[Your objective] Once you reach the line with "Where would you", transcribe it and every line after it to the end of the records, exactly, but not the pictures.

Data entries
● ● ● ● ● ● ●
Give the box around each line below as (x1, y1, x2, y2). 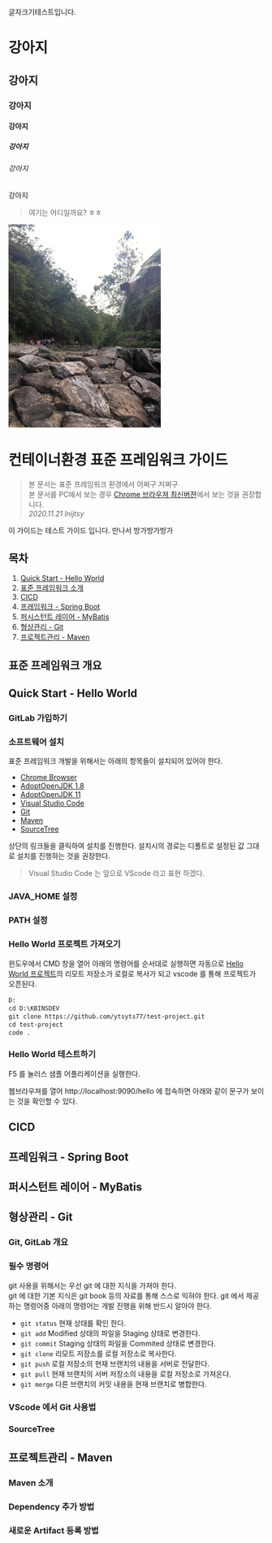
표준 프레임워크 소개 (19, 583, 84, 593)
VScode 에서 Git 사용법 (8, 1401, 97, 1412)
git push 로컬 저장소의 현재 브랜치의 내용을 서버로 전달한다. (19, 1359, 210, 1368)
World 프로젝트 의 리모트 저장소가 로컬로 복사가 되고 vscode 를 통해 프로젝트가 (8, 969, 257, 978)
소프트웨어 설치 (8, 736, 65, 748)
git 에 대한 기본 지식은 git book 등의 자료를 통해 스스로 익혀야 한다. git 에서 (8, 1290, 244, 1300)
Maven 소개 (8, 1477, 54, 1489)
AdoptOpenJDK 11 (19, 790, 81, 800)
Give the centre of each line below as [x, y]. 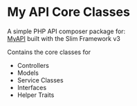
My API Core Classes [68, 12]
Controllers [33, 65]
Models [28, 73]
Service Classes [40, 80]
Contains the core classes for [49, 52]
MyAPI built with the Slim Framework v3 [64, 38]
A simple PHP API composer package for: [66, 31]
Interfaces [32, 87]
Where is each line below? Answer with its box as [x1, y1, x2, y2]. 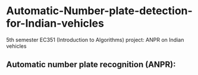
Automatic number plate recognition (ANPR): [6, 60, 176, 70]
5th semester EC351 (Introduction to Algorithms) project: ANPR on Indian [6, 36, 184, 43]
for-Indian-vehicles [6, 17, 104, 30]
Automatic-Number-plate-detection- [6, 4, 193, 18]
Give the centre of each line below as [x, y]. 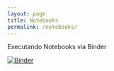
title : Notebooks [33, 20]
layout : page [27, 14]
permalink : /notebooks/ [42, 27]
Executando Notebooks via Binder [57, 47]
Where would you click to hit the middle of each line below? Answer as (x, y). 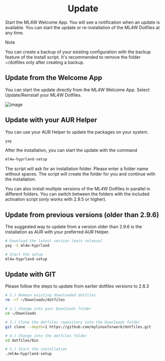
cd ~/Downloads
● ● ● ● ● ● ●
[Written solution]
Where would you click to hit the middle of each line below? Answer as (x, y). 
cd ~/Downloads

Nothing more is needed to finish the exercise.